## Assignment
Transcribe the listing exactly, so that nothing but the pictures is missing.

## Listed entries
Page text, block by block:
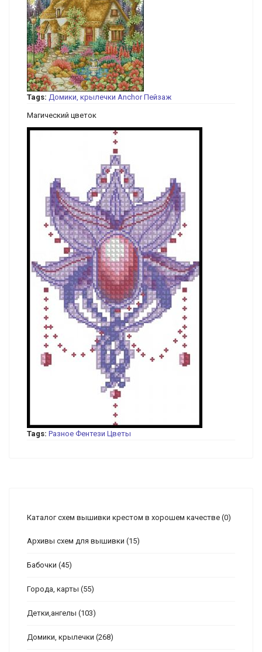
Tags: Домики, крылечки Anchor Пейзаж
Магический цветок
Tags: Разное Фентези Цветы
Каталог схем вышивки крестом в хорошем качестве (0)
Архивы схем для вышивки (15)
Бабочки (45)
Города, карты (55)
Детки,ангелы (103)
Домики, крылечки (268)
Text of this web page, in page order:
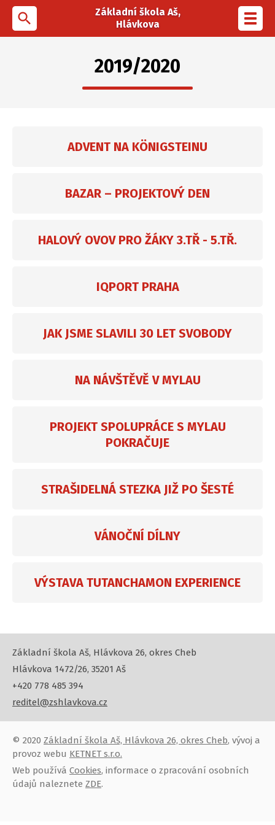
search
Základní škola Aš,
Hlávkova
2019/2020
ADVENT NA KÖNIGSTEINU
BAZAR – PROJEKTOVÝ DEN
HALOVÝ OVOV PRO ŽÁKY 3.TŘ - 5.TŘ.
IQPORT PRAHA
JAK JSME SLAVILI 30 LET SVOBODY
NA NÁVŠTĚVĚ V MYLAU
PROJEKT SPOLUPRÁCE S MYLAU
POKRAČUJE
STRAŠIDELNÁ STEZKA JIŽ PO ŠESTÉ
VÁNOČNÍ DÍLNY
VÝSTAVA TUTANCHAMON EXPERIENCE
Základní škola Aš, Hlávkova 26, okres Cheb
Hlávkova 1472/26, 35201 Aš
+420 778 485 394
reditel@zshlavkova.cz
© 2020 Základní škola Aš, Hlávkova 26, okres Cheb, vývoj a
provoz webu KETNET s.r.o.
Web používá Cookies, informace o zpracování osobních
údajů naleznete ZDE.
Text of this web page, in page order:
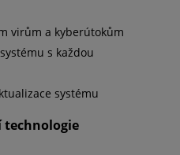
virům a kyberútokům
s každou
systému
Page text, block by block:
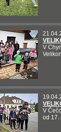
V
V
od 17.
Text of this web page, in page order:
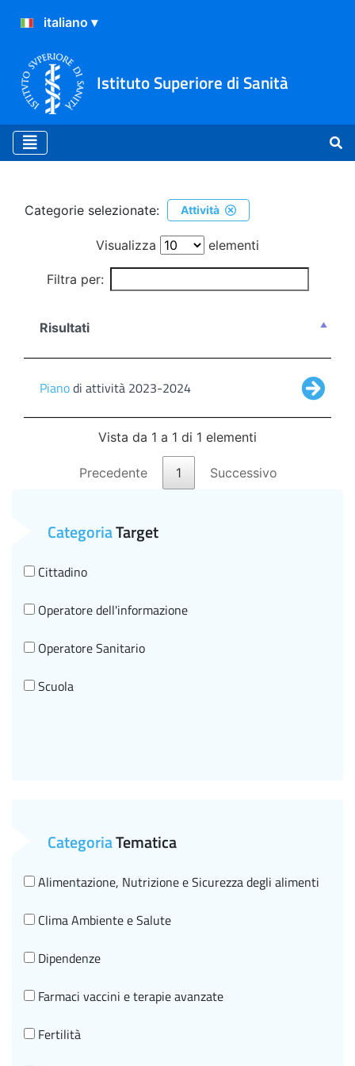
Istituto Superiore di Sanità
Ricerca
Categorie selezionate: Attività
Visualizza elementi
Filtra per:
Risultati
Pianodi attività 2023-2024
Vista da 1 a 1 di 1 elementi
Precedente 1 Successivo
CategoriaTarget
Cittadino
Operatore dell'informazione
Operatore Sanitario
Scuola
CategoriaTematica
Alimentazione, Nutrizione e Sicurezza degli alimenti
Clima Ambiente e Salute
Dipendenze
Farmaci vaccini e terapie avanzate
Fertilità
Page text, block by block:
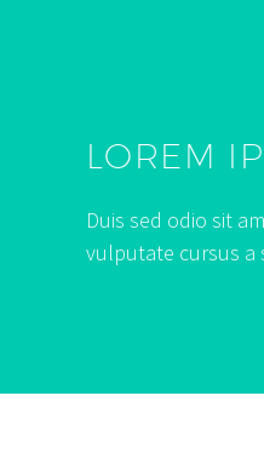
LOREM
Duis sed odio sit
vulputate cursus a
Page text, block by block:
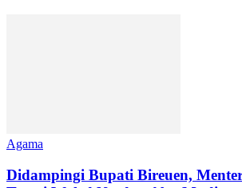
Agama
Didampingi Bupati Bireuen,
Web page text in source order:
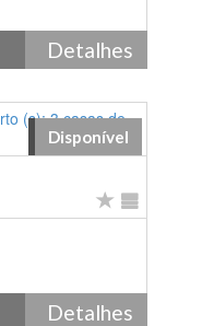
Detalhes
Disponível
Detalhes
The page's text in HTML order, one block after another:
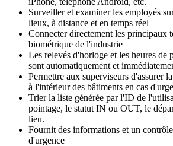
Surveiller et examiner les employés
lieux, à distance et en temps réel
Connecter directement les principaux
biométrique de l'industrie
Les relevés d'horloge et les heures de
sont automatiquement et
Permettre aux superviseurs d'assurer
à l'intérieur des bâtiments en cas
Trier la liste générée par l'ID de
pointage, le statut IN ou OUT, le
lieu.
Fournit des informations et un contrôle
d'urgence
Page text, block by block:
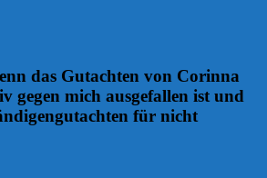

## The completed task
Page text, block by block:
Tags: Домики, крылечки Anchor Пейзаж
Магический цветок
Tags: Разное Фентези Цветы
Каталог схем вышивки крестом в хорошем качестве (0)
Архивы схем для вышивки (15)
Бабочки (45)
Города, карты (55)
Детки,ангелы (103)
Домики, крылечки (268)
Text of this web page, in page order:
search
Základní škola Aš,
Hlávkova
2019/2020
ADVENT NA KÖNIGSTEINU
BAZAR – PROJEKTOVÝ DEN
HALOVÝ OVOV PRO ŽÁKY 3.TŘ - 5.TŘ.
IQPORT PRAHA
JAK JSME SLAVILI 30 LET SVOBODY
NA NÁVŠTĚVĚ V MYLAU
PROJEKT SPOLUPRÁCE S MYLAU
POKRAČUJE
STRAŠIDELNÁ STEZKA JIŽ PO ŠESTÉ
VÁNOČNÍ DÍLNY
VÝSTAVA TUTANCHAMON EXPERIENCE
Základní škola Aš, Hlávkova 26, okres Cheb
Hlávkova 1472/26, 35201 Aš
+420 778 485 394
reditel@zshlavkova.cz
© 2020 Základní škola Aš, Hlávkova 26, okres Cheb, vývoj a
provoz webu KETNET s.r.o.
Web používá Cookies, informace o zpracování osobních
údajů naleznete ZDE.
Text of this web page, in page order:
virům a kyberútokům
s každou
systému
Page text, block by block:
V
V
od 17.
Text of this web page, in page order:
Istituto Superiore di Sanità
Ricerca
Categorie selezionate: Attività
Visualizza elementi
Filtra per:
Risultati
Pianodi attività 2023-2024
Vista da 1 a 1 di 1 elementi
Precedente 1 Successivo
CategoriaTarget
Cittadino
Operatore dell'informazione
Operatore Sanitario
Scuola
CategoriaTematica
Alimentazione, Nutrizione e Sicurezza degli alimenti
Clima Ambiente e Salute
Dipendenze
Farmaci vaccini e terapie avanzate
Fertilità
Page text, block by block:
LOREM
Duis sed odio sit
vulputate cursus a
Page text, block by block:
Agama
Didampingi Bupati Bireuen,
Web page text in source order:
Detalhes
Disponível
Detalhes
The page's text in HTML order, one block after another:
Surveiller et examiner les employés
lieux, à distance et en temps réel
Connecter directement les principaux
biométrique de l'industrie
Les relevés d'horloge et les heures de
sont automatiquement et
Permettre aux superviseurs d'assurer
à l'intérieur des bâtiments en cas
Trier la liste générée par l'ID de
pointage, le statut IN ou OUT, le
lieu.
Fournit des informations et un contrôle
d'urgence
Page text, block by block:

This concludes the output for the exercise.